■ TASK GOAL ■
List, from the lines below, each one with "tout" in it.

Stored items

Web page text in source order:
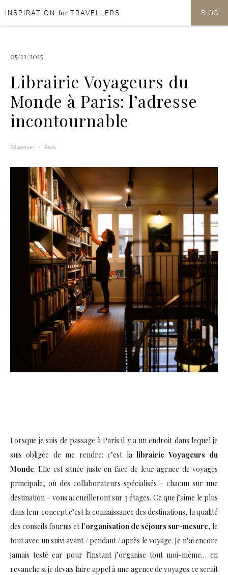
Aller au contenu
Aller au menu
INSPIRATION for TRAVELLERS BLOG
05/11/2015
Librairie Voyageurs du
Monde à Paris: l’adresse
incontournable
Dépenser Paris
Lorsque je suis de passage à Paris il y a un endroit dans lequel je
suis obligée de me rendre: c’est lalibrairie Voyageurs du
Monde. Elle est située juste en face de leur agence de voyages
principale, où des collaborateurs spécialisés – chacun sur une
destination – vous accueilleront sur 3 étages. Ce que j’aime le plus
dans leur concept c’est la connaissance des destinations, la qualité
des conseils fournis etl’organisation de séjours sur-mesure, le
tout avec un suivi avant / pendant / après le voyage. Je n’ai encore
jamais testé car pour l’instant j’organise tout moi-même… en
revanche si je devais faire appel à une agence de voyages ce serait
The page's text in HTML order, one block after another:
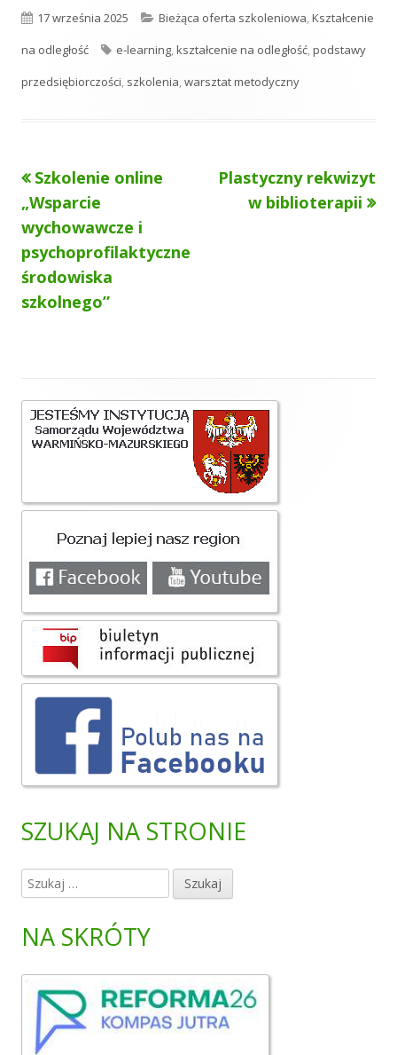
e
e
e
O
p
u
i
k
o
w
a
17 września 2025
K
a
t
o
Bieżąca oferta szkoleniowa,Kształcenie
na odległość
T
a
e-learning,kształcenie na odległość,podstawy
przedsiębiorczości, szkolenia,warsztat metodyczny
Nawigacja
wpisu
Poprzedni
artykół
Szkolenie online
„Wsparcie
wychowawcze i
psychoprofilaktyczne
środowiska
szkolnego”
Następny
artykół:
Plastyczny rekwizyt
w biblioterapii
Główny
panel
boczny
SZUKAJ NA STRONIE
z
kNA SKRÓTY
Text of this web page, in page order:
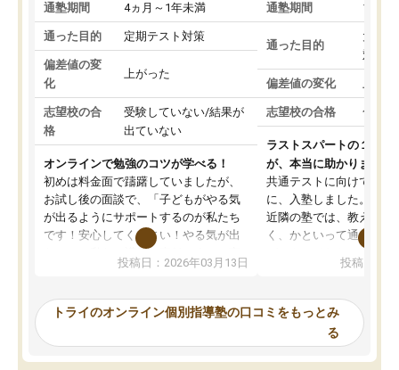
通塾期間 4ヵ月～1年未満
通った目的 定期テスト対策
偏差値の変
化
上がった
志望校の合
格
受験していない/結果が
出ていない
オンラインで勉強のコツが学べる！
初めは料金面で躊躇していましたが、
お試し後の面談で、「子どもがやる気
が出るようにサポートするのが私たち
です！安心してください！やる気が出
ないのは私たち講師の責任です」と言
ってくださり、確かに！と考えて、思
ったんですが、学生の先生から学ぶこ
み、徐々に成績が上がったらいいなと
思っていました。何が今足りないのか
投稿日：2026年03月13日
通塾期間 1～3
通った目的
大学
対策
偏差値の変化 上が
志望校の合格 合格
ラストスパートの１か月
が、本当に助かりました
共通テストに向けての追
に、入塾しました。田舎
近隣の塾では、教えても
く、かといって通うには
可能なので本当に助か
らないところをピンポイ
頂いて、とてもわかり
していました。一生を
スト、多少お金がかかっ
投稿日：
トライのオンライン個別指導塾の口コミをもっとみ
る
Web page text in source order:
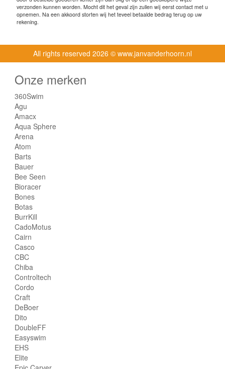
verzonden kunnen worden. Mocht dit het geval zijn zullen wij eerst contact met u
opnemen. Na een akkoord storten wij het teveel betaalde bedrag terug op uw
rekening.
All rights reserved 2026 © www.janvanderhoorn.nl
Onze merken
360Swim
Agu
Amacx
Aqua Sphere
Arena
Atom
Barts
Bauer
Bee Seen
Bioracer
Bones
Botas
BurrKill
CadoMotus
Cairn
Casco
CBC
Chiba
Controltech
Cordo
Craft
DeBoer
Dito
DoubleFF
Easyswim
EHS
Elite

■ FINISHED TASK ■
tout avec un suivi avant / pendant / après le voyage. Je n’ai encore
jamais testé car pour l’instant j’organise tout moi-même… en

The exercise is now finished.